§ What you are asked to do
Repeat word for word, please, only the lines from the one that includes "strikes before the" through the final line of the data.

§ Material for this task
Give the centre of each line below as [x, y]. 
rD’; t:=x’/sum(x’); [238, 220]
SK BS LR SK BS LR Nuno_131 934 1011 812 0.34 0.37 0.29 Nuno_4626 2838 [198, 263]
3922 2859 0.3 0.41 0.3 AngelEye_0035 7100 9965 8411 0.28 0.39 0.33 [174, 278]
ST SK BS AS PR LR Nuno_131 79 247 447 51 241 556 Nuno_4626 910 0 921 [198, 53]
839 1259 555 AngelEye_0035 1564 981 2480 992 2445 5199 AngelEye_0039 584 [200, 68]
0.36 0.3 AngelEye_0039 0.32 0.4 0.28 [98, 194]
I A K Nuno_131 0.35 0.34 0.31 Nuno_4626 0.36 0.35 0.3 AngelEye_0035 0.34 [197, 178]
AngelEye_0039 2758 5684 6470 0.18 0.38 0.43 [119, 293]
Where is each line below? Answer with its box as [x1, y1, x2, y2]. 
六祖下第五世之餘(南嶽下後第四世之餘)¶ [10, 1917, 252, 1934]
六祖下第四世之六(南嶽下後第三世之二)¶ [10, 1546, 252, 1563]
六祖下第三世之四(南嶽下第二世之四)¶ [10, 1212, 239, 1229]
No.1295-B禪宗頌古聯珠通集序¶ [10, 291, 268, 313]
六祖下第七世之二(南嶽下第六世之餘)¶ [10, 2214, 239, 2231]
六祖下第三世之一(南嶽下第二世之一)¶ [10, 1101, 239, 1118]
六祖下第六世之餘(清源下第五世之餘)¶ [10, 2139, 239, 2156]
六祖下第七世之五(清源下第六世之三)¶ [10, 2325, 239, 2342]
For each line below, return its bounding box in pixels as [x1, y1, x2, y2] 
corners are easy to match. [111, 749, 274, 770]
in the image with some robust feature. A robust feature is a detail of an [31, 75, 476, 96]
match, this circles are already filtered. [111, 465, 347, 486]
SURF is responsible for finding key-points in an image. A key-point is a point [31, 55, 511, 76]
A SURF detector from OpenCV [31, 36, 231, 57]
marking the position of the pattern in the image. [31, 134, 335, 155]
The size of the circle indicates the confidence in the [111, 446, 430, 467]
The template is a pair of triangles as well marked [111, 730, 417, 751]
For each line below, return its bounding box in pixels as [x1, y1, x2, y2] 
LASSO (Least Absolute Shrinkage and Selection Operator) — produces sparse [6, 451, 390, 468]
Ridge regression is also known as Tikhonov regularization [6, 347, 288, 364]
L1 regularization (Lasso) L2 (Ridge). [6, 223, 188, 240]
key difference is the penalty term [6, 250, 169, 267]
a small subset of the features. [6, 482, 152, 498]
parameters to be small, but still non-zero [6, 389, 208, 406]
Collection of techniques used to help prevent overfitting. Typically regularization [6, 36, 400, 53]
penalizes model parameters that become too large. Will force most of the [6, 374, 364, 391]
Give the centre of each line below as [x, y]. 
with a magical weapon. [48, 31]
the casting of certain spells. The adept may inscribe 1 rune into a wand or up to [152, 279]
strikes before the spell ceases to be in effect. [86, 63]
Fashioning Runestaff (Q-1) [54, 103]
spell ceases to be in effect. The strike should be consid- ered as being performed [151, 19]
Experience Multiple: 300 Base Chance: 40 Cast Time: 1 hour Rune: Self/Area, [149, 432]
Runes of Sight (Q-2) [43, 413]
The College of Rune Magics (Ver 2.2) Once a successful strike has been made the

§ Response below
strikes before the spell ceases to be in effect. [86, 63]
Fashioning Runestaff (Q-1) [54, 103]
spell ceases to be in effect. The strike should be consid- ered as being performed [151, 19]
Experience Multiple: 300 Base Chance: 40 Cast Time: 1 hour Rune: Self/Area, [149, 432]
Runes of Sight (Q-2) [43, 413]
The College of Rune Magics (Ver 2.2) Once a successful strike has been made the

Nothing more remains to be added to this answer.